Given the slightly different xformat strings for the two types of pdz11 legacy files we can now check if we can also parse these files correctly.

Code
n = 13  
pdz_file = pdz_files[n]
pdz_type = check_pdz_type(pdz_file) 
arr = file_to_bytes(pdz_file)

xformat = PDZ11_STRUCT_DICT[pdz_type]['xformat']
param_keys = PDZ11_STRUCT_DICT[pdz_type]['param_keys']
print(f"file: '{pdz_file}'\n--> pdz type: '{pdz_type}'\n--> xformat string: '{xformat}'")
file: 'A1_a.pdz'
--> pdz type: 'pdz11_2048_channels'
--> xformat string: '2X-i-h-34X-2d-86X-2i-10X-2f-188X-Z-*X'
parsed, tail = multiparse(xformat, arr, param_keys=param_keys)
values param_keys
0 b'\x01\x01' pdz-version
1 23 ??
2 2048 NumberOfChannels
3 b'\xc8\xe6\xc8\xca\xd6\xd8\x02\x01?\x02\x01\x04' ??
4 0.0 ??
5 20.085341 eVPerChannel
6 b'\xa8\x91@\x10\x9d@\xe0j@n@\xf4\x01\x8c\x02' ??
7 132513792 RawCounts
8 65538 ValidCounts
9 b'\x0e\t\x11\x07\xde\x02' ??
10 35.0 XrayVoltageInkV
11 7.0 XrayFilamentCurrentInMicroAmps
12 b'\x9d\xcf\xc8\xfe\x02\xff\xff\n\x18\x80\x10\x... ??
13 [781, 653, 461, 304, 146, 57, 27, 9, 2, 1, 0, ... Intensity (2048 channels)
14 b'' ??
Code
n = 11
pdz_file = pdz_files[n]
pdz_type = check_pdz_type(pdz_file) 
arr = file_to_bytes(pdz_file)

xformat = PDZ11_STRUCT_DICT[pdz_type]['xformat']
param_keys = PDZ11_STRUCT_DICT[pdz_type]['param_keys']
print(f"file: '{pdz_file}'\n--> pdz type: '{pdz_type}'\n--> xformat string: '{xformat}'")
file: '3-brown left edge sample spot.pdz'
--> pdz type: 'pdz11_1024_channels'
--> xformat string: '2X-i-h-34X-2d-86X-2i-10X-2f-24X-z-*X'
parsed, tail = multiparse(xformat, arr, param_keys=param_keys)
values param_keys
0 b'\x01\x01' pdz-version
1 20 ??
2 1024 NumberOfChannels
3 b'\xc8\xe6\xc8\xca\xd6\xd8\x02\x01?\x02\xa6\xf... ??
4 60.76 ??
5 40.0 eVPerChannel
6 b'7\xd4@\xf9\xd5@\xe0j@n@\xf0?-C\x1c\xeb\xe26\... ??
7 1001652224 RawCounts
8 519897088 ValidCounts
9 b'\xc4w\r0Y\x07' ??
10 40.0 XrayVoltageInkV
11 2.2 XrayFilamentCurrentInMicroAmps
12 b'\xb9\xa5\x01\x10\xfe\xffpmidefau' ??
13 [0, 0, 0, 0, 0, 0, 0, 0, 0, 0, 0, 0, 0, 0, 0, ... Intensity (1024 channels)
14 b'\x01\x02\x01\x01\x01\x01\x02\x01\x01\x01\x01... ??

Although legacy pdz11 file formats contain many bytes that we can not yet read, at least we can now extract the spectral data! I will show you here how to create a plot with spectra for all variants of pdz files in our pdz zoo. We need to import extract_spectrum() and matplotlib.pyplot to create our plot.

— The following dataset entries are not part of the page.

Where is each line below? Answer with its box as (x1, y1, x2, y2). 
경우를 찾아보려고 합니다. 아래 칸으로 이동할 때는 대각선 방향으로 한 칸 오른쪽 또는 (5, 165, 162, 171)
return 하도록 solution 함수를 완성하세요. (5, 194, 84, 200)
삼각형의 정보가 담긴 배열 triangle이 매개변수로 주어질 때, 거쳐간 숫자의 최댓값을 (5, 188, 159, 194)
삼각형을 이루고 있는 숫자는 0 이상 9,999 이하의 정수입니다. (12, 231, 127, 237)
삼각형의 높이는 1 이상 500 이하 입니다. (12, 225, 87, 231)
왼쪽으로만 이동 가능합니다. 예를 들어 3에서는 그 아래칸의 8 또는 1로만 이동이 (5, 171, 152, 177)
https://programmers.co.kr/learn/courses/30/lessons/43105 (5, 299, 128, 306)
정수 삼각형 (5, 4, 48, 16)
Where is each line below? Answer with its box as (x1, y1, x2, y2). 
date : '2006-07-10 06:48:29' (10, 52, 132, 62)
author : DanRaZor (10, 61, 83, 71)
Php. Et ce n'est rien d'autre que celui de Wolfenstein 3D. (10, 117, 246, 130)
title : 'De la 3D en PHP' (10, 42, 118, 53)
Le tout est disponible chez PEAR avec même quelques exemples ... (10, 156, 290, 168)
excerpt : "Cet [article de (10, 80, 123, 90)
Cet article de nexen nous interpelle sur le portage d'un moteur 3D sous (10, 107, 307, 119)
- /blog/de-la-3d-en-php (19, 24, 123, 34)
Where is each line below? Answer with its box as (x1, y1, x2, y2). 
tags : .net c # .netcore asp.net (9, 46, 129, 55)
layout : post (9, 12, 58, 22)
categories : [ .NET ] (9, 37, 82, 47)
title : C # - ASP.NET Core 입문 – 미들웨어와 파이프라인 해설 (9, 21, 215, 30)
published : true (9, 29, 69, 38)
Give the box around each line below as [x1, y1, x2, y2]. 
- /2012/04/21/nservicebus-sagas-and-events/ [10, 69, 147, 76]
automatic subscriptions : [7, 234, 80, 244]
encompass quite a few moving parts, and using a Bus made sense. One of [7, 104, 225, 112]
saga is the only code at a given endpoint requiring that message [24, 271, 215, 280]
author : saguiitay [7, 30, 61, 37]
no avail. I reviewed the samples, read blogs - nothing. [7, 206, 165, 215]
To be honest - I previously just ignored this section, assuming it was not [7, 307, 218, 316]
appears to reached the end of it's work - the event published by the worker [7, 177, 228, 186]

from read_pdz import extract_spectrum
import matplotlib.pyplot as plt
df_list = [extract_spectrum(pf, to_csv=False, verbose=False) for pf in pdz_files]
Code
fig, ax = plt.subplots(figsize=[7, 7])

for df in df_list: 
    df.plot(ax=ax);

ax.legend(bbox_to_anchor=(1.04, 1), loc="upper left")
ax.set_xlabel('Energy [keV]')
ax.set_ylabel('Intensity [#counts]');

FUNCTIONS


source

extract_spectrum

 extract_spectrum (pdz_file, to_csv=True, verbose=True)

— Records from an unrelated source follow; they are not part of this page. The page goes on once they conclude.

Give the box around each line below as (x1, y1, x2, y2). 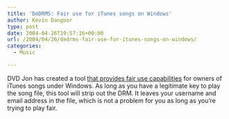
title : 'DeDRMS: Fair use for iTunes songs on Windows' (7, 10, 172, 17)
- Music (13, 49, 36, 56)
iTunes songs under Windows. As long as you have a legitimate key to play (7, 81, 221, 90)
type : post (7, 23, 39, 30)
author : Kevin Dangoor (7, 17, 73, 24)
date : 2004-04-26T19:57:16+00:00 (7, 29, 104, 37)
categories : (7, 42, 42, 49)
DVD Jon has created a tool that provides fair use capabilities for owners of (7, 74, 222, 82)
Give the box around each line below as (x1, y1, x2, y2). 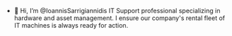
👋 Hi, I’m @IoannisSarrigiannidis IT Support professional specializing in (13, 7, 221, 15)
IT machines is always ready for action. (13, 21, 129, 29)
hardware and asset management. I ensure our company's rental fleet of (13, 14, 226, 22)
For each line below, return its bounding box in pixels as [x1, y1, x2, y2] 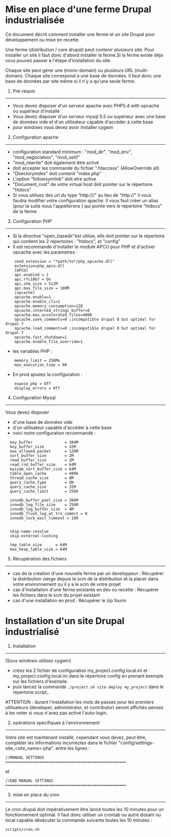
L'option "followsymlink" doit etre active [12, 176, 97, 182]
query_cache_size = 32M [10, 484, 76, 490]
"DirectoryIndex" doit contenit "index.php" [12, 170, 102, 176]
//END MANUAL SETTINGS [5, 778, 53, 783]
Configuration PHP [12, 218, 52, 224]
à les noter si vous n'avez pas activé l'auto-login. [5, 710, 108, 716]
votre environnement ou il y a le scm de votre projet [12, 581, 121, 587]
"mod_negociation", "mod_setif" [12, 154, 80, 160]
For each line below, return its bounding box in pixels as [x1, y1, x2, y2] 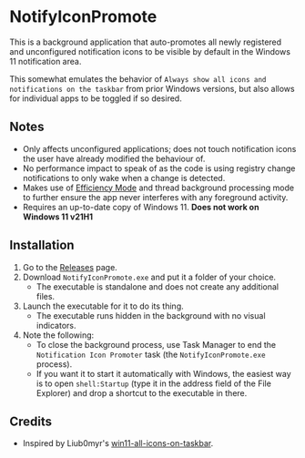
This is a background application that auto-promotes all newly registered [9, 36, 282, 47]
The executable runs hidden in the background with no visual [36, 310, 266, 321]
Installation [9, 238, 75, 253]
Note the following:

*Direct extraction of spectral data from pdz_file.

Should now work for both pdz25 and both pdz11 file formats.*


source

check_pdz_type

 check_pdz_type (pdz_file, verbose=True)

Read first two bytes and for legacy pdz files number of detector channels to check pdz file type.